Testing your game with ChatGPT

Something that came up in this thread was the possibility of using ChatGPT (or similar chatbots) to simulate a player playing your game, for testing purposes. The initial forays in that thread were not very successful, but you can get reasonably good results by giving ChatGPT an appropriate initial prompt such as:

You are now playing a text adventure game. When I input a prompt, it is what the game is saying to you; respond with your command, which should be a very short imperative sentence starting with a verb and no more than two nouns, and then stop. Type “START” to begin.

ChatGPT will then output “START”. Paste the game’s starting text into ChatGPT, and ferry its responses back and forth to the interpreter.

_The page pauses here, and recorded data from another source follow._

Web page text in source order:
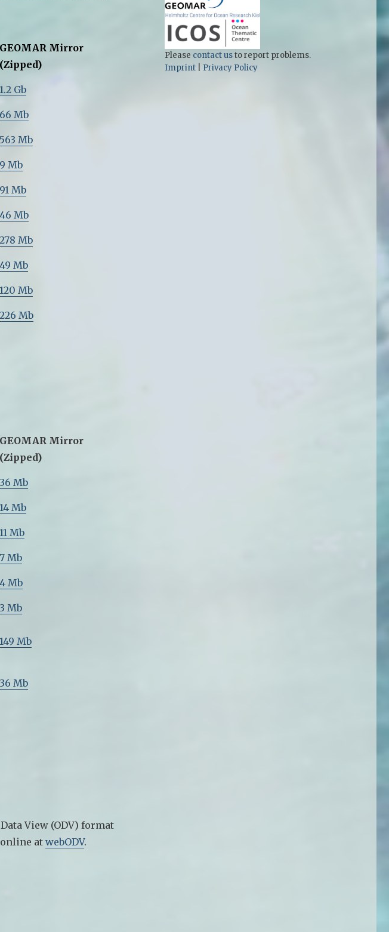
GEOMAR Mirror
(Zipped)
1.2 Gb
66 Mb
563 Mb
9 Mb
91 Mb
46 Mb
278 Mb
49 Mb
120 Mb
226 Mb
GEOMAR Mirror
(Zipped)
36 Mb
14 Mb
11 Mb
7 Mb
4 Mb
3 Mb
149 Mb
36 Mb
View (ODV) format
online atwebODV.
Please contact usto report problems.
Imprint| Privacy Policy

ChatGPT is not particularly good at actually solving your game, but it does succeed very well at one specific (and thoroughly maddening) task: seeing what kinds of incorrect commands and conceptual misunderstandings a novice might try in your game. For example, here’s what it tries to do with Savoir-Faire:

(click to see transcript of Savoir-Faire)

You are now playing a text adventure game. When I input a prompt, it is what the game is saying to you; respond with your command, which should be a very short imperative sentence starting with a verb and no more than two nouns, and then stop. Type “START” to begin.

START

The beautiful life is always damned, they say. As for you, you’ve overexpended yourself: fifteen years of prominence, champagne, carriage rides in the Tuileries, having your name whispered behind manicured hands, getting elegant ladies out of elegant fixes — and you’re in debt. Bound by oath and honor to a pack of scoundrels. Your father, old peasant that he was, could have warned you against their type.

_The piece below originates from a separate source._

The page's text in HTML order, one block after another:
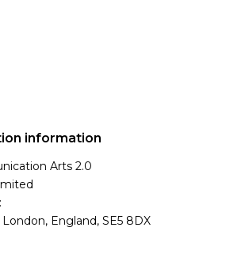
information
Arts 2.0
England, SE5 8DX

You’d hoped to find the Count at home; your original plan was to ask him for an advance on the money you expect to earn on your estate in a month or two. But according to the local population, the Count hasn’t been home in months, and Marie, who was in residence until recently, has vanished as well. “No one around the big house now,” says one of the peasant women tersely. “Even turned off the cook, they did.”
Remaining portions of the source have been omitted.